Nem sequer a notícia do primeiro par de sapatos que ela podia pagar em oito.
tempo.
A minha mãe.
olhavam para estradas de terra e avenidas longas como os poetas olham para microfones.
Presente
é onde Deus cresce e eu estava mesmo ao lado dela.
Na minha bicicleta banana-assento, gelados de dezembro ou sol de agosto, a minha mãe estava a andar.
And walking and talking and talking.
«PE,
quando eu era jovem
Pensava que todas as estrelas do céu eram estrelas-do-mar que nadavam até ao céu.
noite, respirei uma última vez, ateei fogo e caí, só para poder fazer
desejo.
A vida não é assim, é assim.:
duro como o cimento debaixo dos pés, às vezes, mas continuas a andar.
por bloco, milha por milha, porque cada corredor da loja está vazio
mas o céu nunca está desfeito quando se trata de coisas para as quais viver.
Olha o que o sol acabou de comprar a lua,
um vestido amarelo novinho em folha, vamos convidá-la para dançar antes que fique sóbria.»
O copo dela estava sempre meio cheio.
porque mesmo quando não era a minha mãe andava como se fosse e falava como se fosse
ser.
"Claro que a relva é mais verde do outro lado,
mas o que vamos fazer com a relva verde para além de apodrecer no raio do inferno?
pesticida.
Faz com que as gargalhadas se riam.
Faz crescer a consciência limpa da tua avó.
Faz crescer o sonho que tiveste aos cinco anos da primeira vez que um lápis te chamou
dedos de Jardim de infância. Correste até casa a gritar: "olha mãe!
Sou escritor!
Minha mão está mudando de forma para provar que eu sou um escritor".
Cresce isso, em cada racha do pavimento as solas dos teus pés podem encontrar.

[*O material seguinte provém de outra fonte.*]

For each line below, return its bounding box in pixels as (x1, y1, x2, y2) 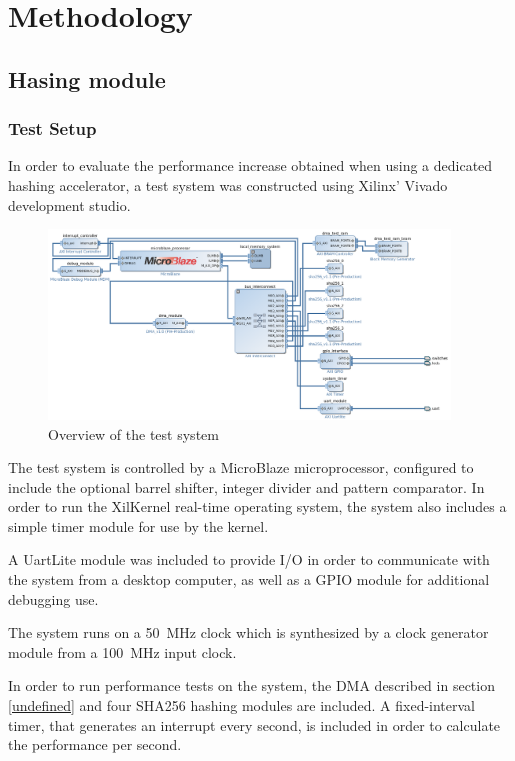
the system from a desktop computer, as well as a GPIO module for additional (8, 569, 490, 590)
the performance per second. (8, 734, 182, 755)
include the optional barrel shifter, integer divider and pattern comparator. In (8, 476, 485, 497)
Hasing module (8, 63, 166, 94)
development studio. (8, 194, 131, 215)
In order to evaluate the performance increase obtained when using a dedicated (8, 155, 493, 176)
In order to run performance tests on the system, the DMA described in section (8, 675, 495, 696)
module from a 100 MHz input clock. (8, 641, 237, 662)
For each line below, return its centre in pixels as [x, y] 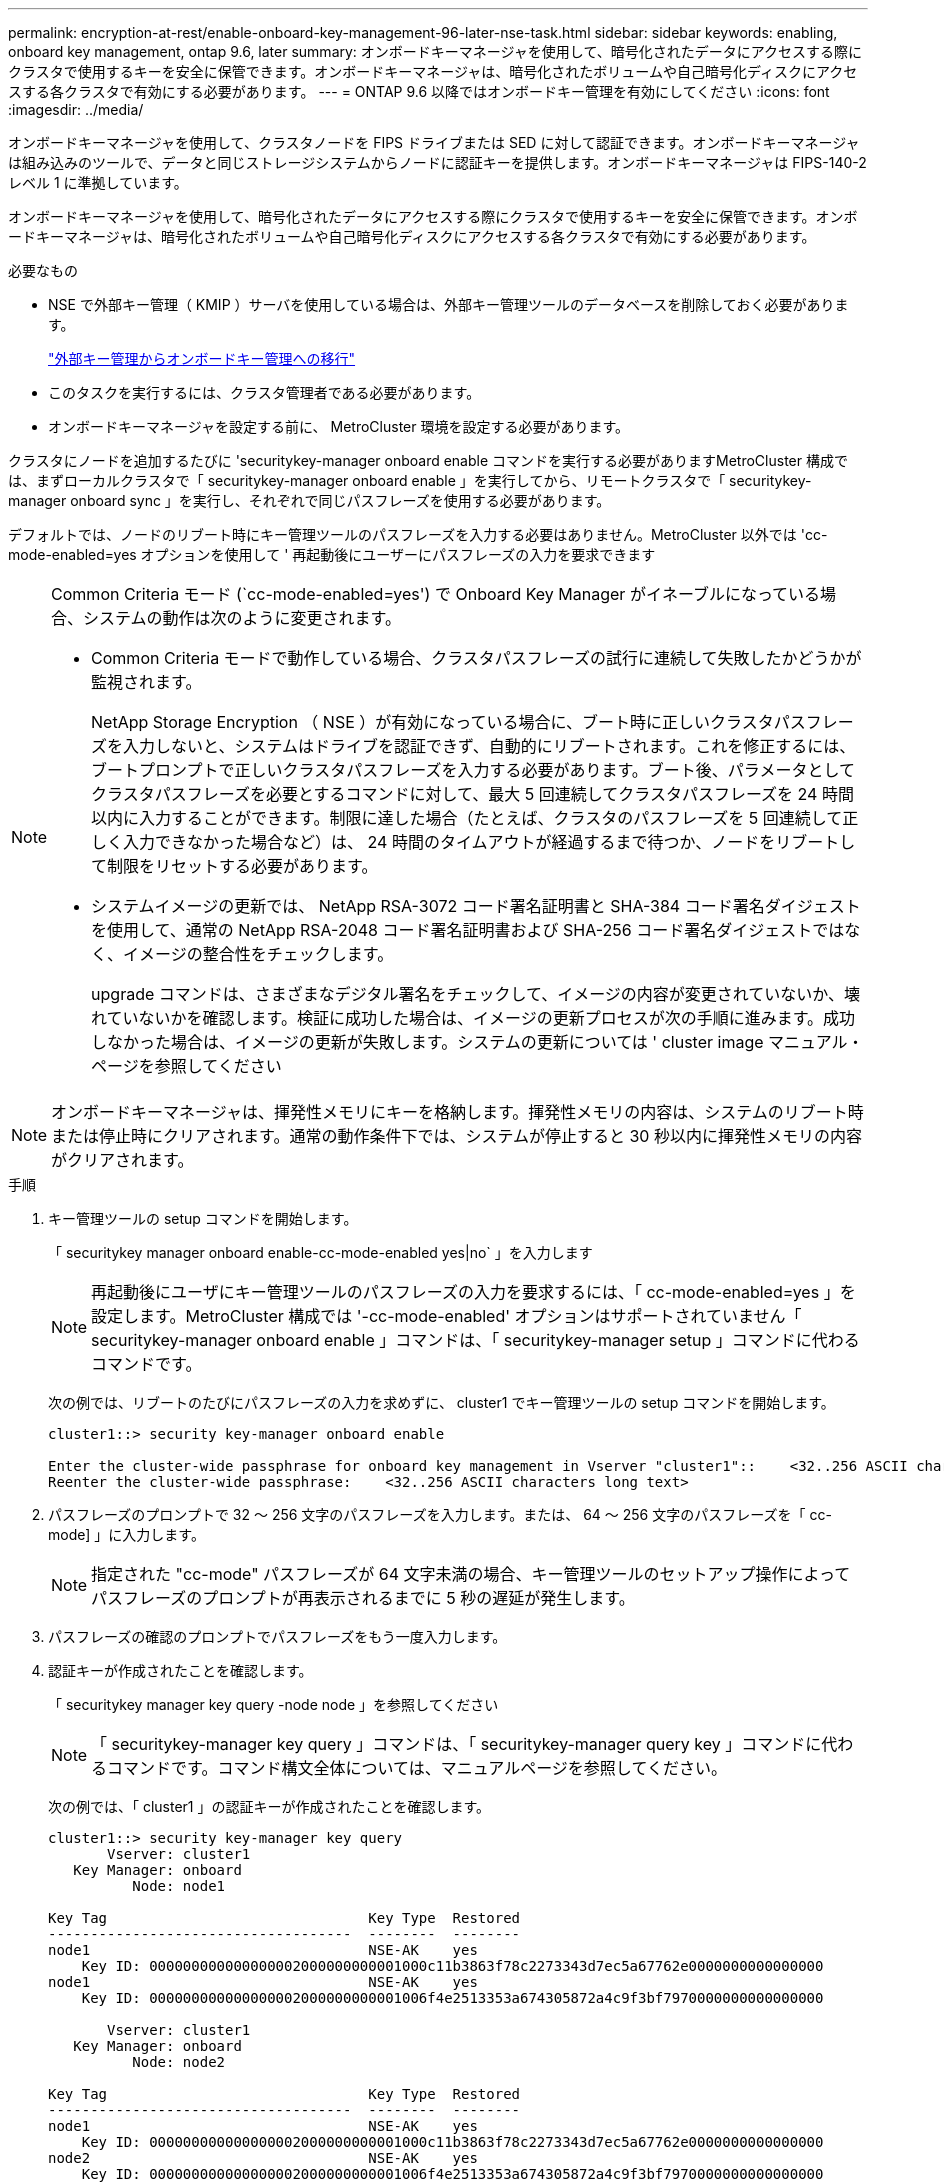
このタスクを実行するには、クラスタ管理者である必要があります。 [264, 392]
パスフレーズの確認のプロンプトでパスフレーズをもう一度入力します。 [277, 1636]
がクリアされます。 [122, 1160]
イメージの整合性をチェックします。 [258, 954]
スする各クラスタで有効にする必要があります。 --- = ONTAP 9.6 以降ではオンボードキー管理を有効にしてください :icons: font [419, 91]
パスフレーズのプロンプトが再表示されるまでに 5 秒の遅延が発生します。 [363, 1598]
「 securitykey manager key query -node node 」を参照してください [273, 1704]
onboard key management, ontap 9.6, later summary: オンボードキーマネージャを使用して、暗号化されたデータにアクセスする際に [435, 51]
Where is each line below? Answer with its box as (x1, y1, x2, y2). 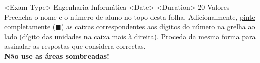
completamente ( (4, 21, 56, 32)
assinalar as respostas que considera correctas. (4, 41, 146, 51)
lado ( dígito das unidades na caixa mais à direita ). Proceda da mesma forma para (4, 31, 256, 41)
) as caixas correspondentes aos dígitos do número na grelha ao (61, 21, 255, 32)
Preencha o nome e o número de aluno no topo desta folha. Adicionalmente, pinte (4, 11, 255, 22)
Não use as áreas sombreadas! (4, 50, 109, 61)
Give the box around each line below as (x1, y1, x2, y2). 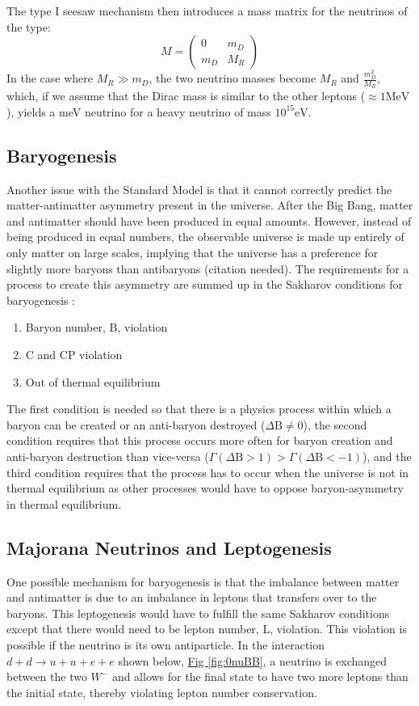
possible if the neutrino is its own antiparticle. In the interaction (6, 636, 325, 653)
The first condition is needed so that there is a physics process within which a (6, 400, 392, 417)
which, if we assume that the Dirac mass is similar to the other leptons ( (6, 87, 366, 104)
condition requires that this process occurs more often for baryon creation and (6, 432, 393, 449)
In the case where (6, 70, 94, 87)
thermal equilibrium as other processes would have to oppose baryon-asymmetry (6, 480, 404, 497)
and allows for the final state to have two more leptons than (111, 668, 409, 685)
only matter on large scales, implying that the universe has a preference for (6, 244, 379, 261)
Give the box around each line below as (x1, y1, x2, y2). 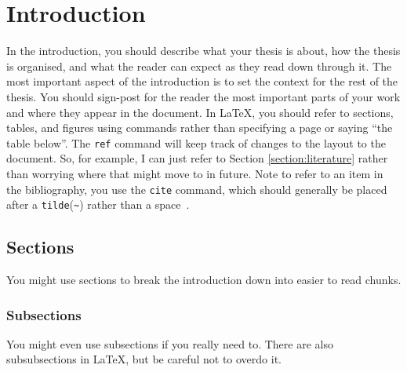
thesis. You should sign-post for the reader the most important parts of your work (6, 88, 401, 104)
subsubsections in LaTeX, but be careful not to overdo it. (6, 351, 282, 367)
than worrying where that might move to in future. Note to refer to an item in (6, 165, 383, 181)
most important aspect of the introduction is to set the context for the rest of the (6, 73, 398, 89)
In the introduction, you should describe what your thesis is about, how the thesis (6, 42, 401, 59)
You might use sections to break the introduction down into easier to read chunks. (6, 272, 402, 288)
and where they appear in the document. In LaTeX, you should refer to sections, (6, 104, 394, 120)
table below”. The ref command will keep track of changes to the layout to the (6, 134, 386, 151)
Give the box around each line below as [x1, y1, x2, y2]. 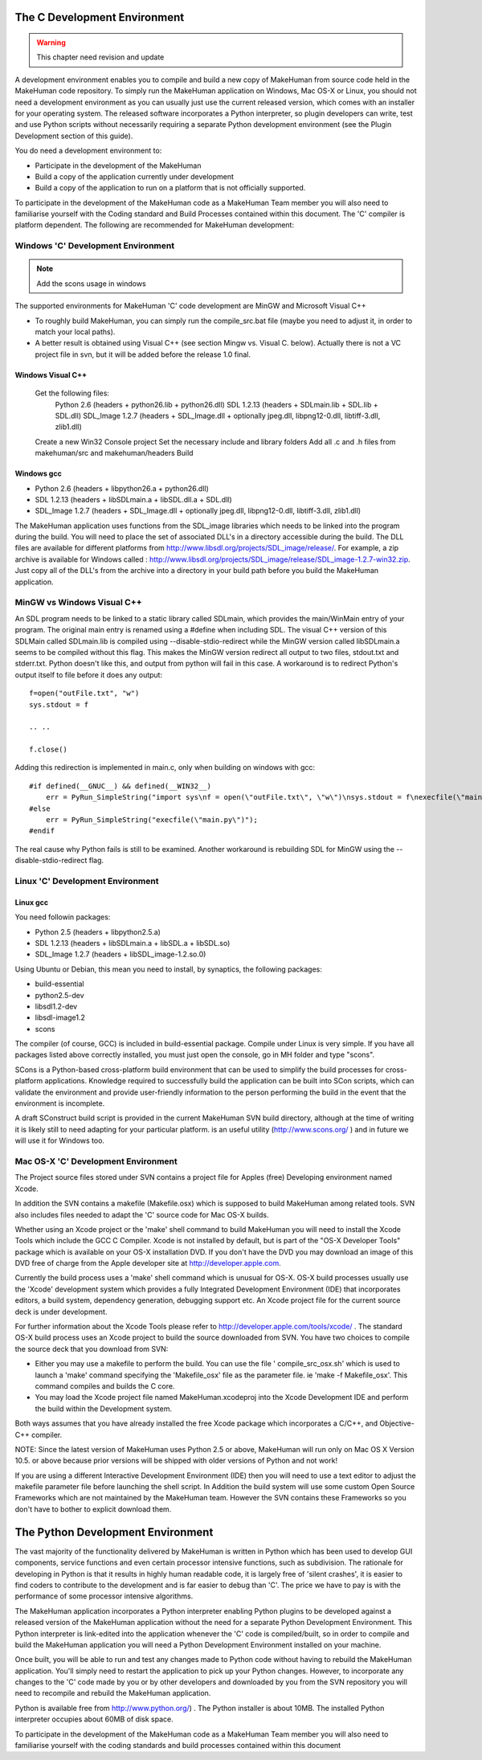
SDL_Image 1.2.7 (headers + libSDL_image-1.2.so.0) [35, 949, 206, 960]
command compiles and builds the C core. [35, 1381, 175, 1390]
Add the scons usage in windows [36, 278, 146, 289]
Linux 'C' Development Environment [14, 875, 159, 886]
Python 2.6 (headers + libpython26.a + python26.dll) [35, 483, 209, 493]
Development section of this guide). [14, 131, 133, 141]
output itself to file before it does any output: [14, 669, 163, 679]
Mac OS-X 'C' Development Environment [14, 1156, 178, 1167]
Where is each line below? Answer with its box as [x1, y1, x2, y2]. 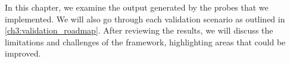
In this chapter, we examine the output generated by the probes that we [5, 1, 269, 13]
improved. [5, 47, 41, 59]
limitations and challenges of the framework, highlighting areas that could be [5, 35, 286, 48]
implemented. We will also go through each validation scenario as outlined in [5, 12, 285, 25]
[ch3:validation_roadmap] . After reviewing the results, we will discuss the [5, 24, 273, 37]
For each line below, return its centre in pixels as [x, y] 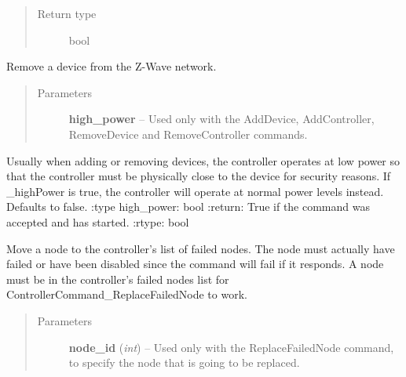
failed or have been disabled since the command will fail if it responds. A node [195, 264]
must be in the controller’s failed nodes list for [118, 279]
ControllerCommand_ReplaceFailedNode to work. [127, 294]
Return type [67, 13]
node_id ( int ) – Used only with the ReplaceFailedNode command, [231, 347]
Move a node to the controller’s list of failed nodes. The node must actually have [201, 248]
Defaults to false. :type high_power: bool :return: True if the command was [188, 207]
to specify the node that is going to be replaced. [184, 362]
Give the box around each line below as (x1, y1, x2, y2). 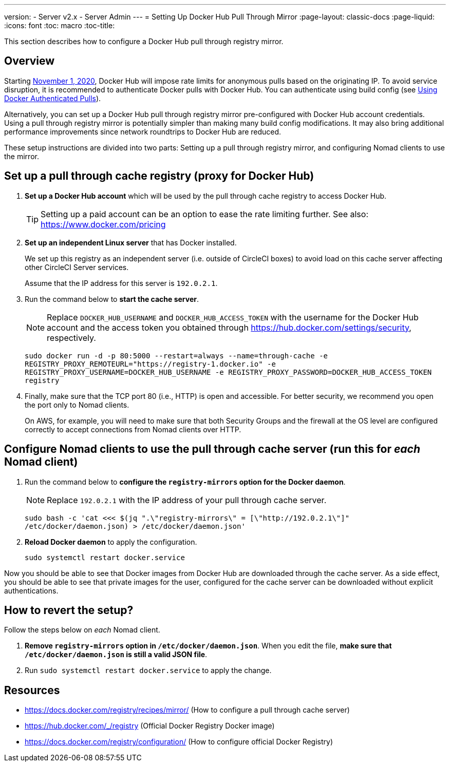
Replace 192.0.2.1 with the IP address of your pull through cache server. (47, 494, 327, 505)
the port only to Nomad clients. (25, 400, 129, 409)
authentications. (4, 586, 59, 595)
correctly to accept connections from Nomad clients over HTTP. (25, 425, 241, 434)
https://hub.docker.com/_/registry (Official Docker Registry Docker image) (25, 721, 275, 731)
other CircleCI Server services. (25, 262, 129, 272)
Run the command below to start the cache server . (25, 294, 199, 303)
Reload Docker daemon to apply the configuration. (25, 537, 197, 546)
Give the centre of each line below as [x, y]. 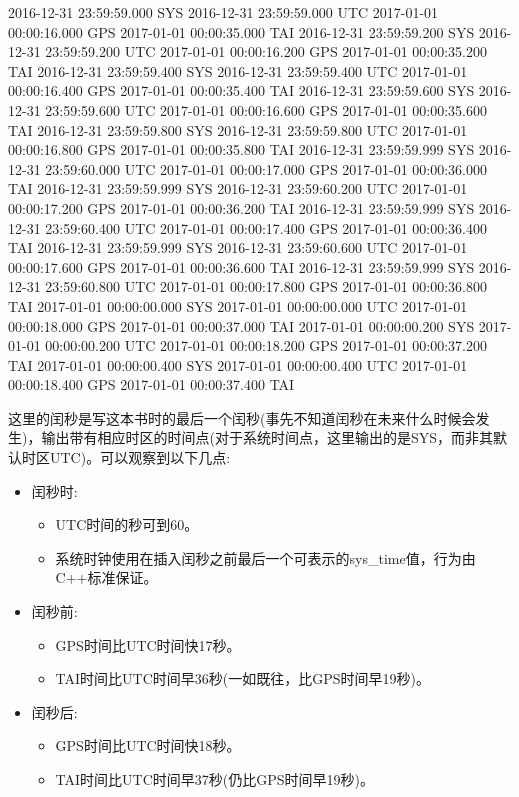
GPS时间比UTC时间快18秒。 [148, 745]
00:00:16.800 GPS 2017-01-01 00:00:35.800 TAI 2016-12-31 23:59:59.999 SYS [241, 149]
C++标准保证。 [106, 577]
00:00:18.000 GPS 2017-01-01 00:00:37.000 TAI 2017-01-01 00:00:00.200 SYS [241, 325]
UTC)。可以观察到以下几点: [140, 457]
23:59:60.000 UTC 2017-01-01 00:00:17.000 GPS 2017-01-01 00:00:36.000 [266, 168]
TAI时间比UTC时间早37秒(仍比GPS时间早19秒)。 [215, 779]
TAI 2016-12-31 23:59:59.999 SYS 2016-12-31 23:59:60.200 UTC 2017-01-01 [238, 188]
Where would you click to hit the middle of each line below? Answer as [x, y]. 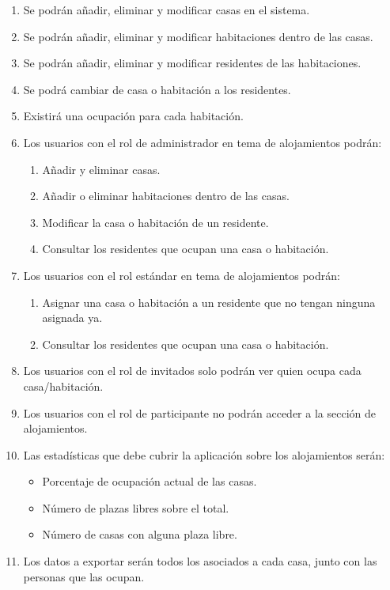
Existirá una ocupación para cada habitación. [133, 116]
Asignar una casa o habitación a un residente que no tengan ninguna [209, 302]
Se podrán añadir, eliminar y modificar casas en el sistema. [167, 9]
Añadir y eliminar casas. [101, 169]
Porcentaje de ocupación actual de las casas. [150, 481]
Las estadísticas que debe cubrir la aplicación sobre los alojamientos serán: [204, 454]
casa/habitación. [63, 386]
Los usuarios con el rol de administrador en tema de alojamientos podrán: [203, 142]
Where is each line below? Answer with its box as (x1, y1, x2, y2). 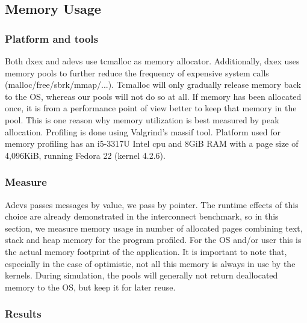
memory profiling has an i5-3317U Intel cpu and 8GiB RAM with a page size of (5, 137, 299, 150)
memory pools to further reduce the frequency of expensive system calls (5, 66, 269, 79)
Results (5, 306, 42, 321)
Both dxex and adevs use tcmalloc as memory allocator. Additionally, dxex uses (5, 55, 300, 67)
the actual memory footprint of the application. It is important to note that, (5, 245, 287, 257)
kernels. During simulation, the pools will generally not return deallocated (5, 269, 278, 281)
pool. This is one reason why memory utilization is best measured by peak (5, 113, 279, 126)
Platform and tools (5, 31, 98, 46)
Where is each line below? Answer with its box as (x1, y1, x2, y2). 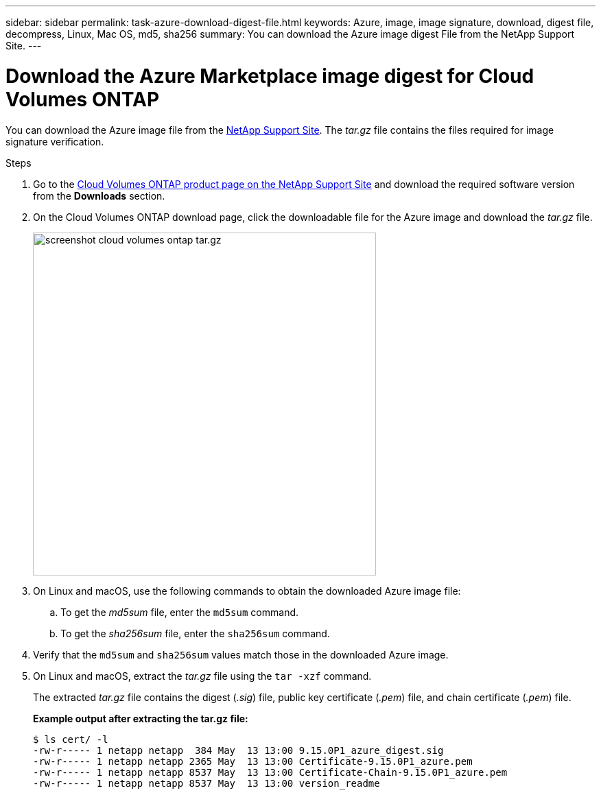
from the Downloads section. (33, 189, 165, 202)
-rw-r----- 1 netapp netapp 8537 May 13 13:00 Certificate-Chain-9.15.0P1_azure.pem (33, 766, 508, 778)
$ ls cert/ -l (33, 733, 108, 745)
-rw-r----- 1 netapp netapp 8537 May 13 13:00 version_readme (33, 777, 380, 789)
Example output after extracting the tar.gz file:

No dia em que nasceste, disse Filha como o Alasca diz sol.
Disse: "esperei tanto tempo que viesses.
Agora vai mostrar a essas estrelas-do-mar como brilhar.'
Não sou pacifista.
Se pudesse, teria matado o tempo.
Parou-o no seu caminho, mas move-se muito depressa.,
escapa aos cantos da tua mente e chama-se passado.
A última vez que a minha mãe caiu,
o corpo ainda estendido no chão, como uma boneca de trapos
ela chamou o meu nome como " não chores.
Achas que a chuva tem vergonha de cair?
Alguma coisa cresce cada vez que eu bato no chão e eu vou subir aqueles pitying
escada.»
Daqui a um ano, a minha mãe trocará os sapatos por uma cadeira de rodas que ela
diz que vai mantê-la a olhar para cima, mas sei que está assustada.
Por isso vou usar preto no funeral das minhas lágrimas e branco no casamento de quem eu
manha
e as formas como quero crescer para a deixar orgulhosa.
E mãe, devias saber,
Tenho escrito firme há sete anos e nem uma vez escrevi um
poema sentado.
Ando por aí.
Pressiono a minha mão no peito e sinto o meu coração a bater.
Eu procuro no céu por aquela lua cheia com o vestido amarelo
e eu me chamo abençoado por cada folha castanha de grama que encontro neste desajeitado
milagre de um caminho caminhamos e falamos e às vezes caímos
mas para cada bloco duro ao longo do caminho
Espero que nunca encontremos um dia
isso está perto de estar fora de stock quando se trata de coisas para as quais se deve viver.